What is needed: Among the records that follow, find each line holding the word "when" and copy it.

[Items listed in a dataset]

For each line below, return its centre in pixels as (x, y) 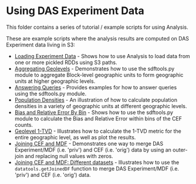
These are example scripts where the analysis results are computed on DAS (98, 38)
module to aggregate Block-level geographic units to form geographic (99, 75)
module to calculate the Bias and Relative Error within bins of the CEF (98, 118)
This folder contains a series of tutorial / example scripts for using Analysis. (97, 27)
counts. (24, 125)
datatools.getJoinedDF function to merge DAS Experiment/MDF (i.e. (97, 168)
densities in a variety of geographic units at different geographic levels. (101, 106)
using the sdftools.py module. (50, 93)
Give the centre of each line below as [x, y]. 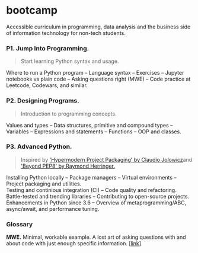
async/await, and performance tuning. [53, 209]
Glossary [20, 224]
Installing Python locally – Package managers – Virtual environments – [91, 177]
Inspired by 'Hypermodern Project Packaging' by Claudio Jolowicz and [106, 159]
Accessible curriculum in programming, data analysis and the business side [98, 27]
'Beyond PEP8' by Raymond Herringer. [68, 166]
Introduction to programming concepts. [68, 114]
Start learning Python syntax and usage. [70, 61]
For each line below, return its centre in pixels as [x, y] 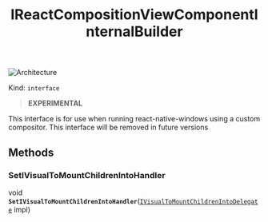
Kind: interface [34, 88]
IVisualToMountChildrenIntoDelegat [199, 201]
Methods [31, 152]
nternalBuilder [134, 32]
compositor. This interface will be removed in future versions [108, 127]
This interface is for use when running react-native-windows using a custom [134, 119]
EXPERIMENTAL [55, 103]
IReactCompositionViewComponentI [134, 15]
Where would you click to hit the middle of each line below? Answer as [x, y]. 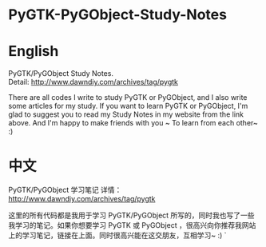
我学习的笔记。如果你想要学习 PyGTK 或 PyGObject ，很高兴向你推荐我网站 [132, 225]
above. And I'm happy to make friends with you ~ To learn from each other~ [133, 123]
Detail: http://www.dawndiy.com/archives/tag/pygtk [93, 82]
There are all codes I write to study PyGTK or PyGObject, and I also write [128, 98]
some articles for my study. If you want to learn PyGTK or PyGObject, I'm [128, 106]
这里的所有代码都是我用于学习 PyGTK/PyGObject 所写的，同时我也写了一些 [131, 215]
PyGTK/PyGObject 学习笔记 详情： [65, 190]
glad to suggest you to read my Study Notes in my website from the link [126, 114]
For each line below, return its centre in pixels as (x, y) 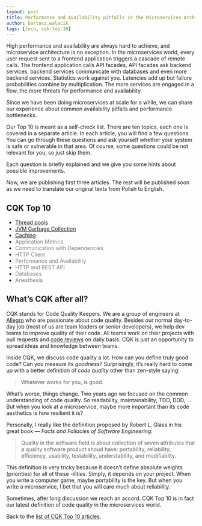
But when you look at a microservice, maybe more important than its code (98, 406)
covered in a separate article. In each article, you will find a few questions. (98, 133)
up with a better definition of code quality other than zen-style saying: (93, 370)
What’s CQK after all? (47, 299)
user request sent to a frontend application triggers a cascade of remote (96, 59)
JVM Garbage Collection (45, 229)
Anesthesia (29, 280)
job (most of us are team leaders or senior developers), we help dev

Solution to this problem:
This interface is for use when running react-native-windows using a custom [134, 119]
But when you look at a microservice, maybe more important than its code (98, 406)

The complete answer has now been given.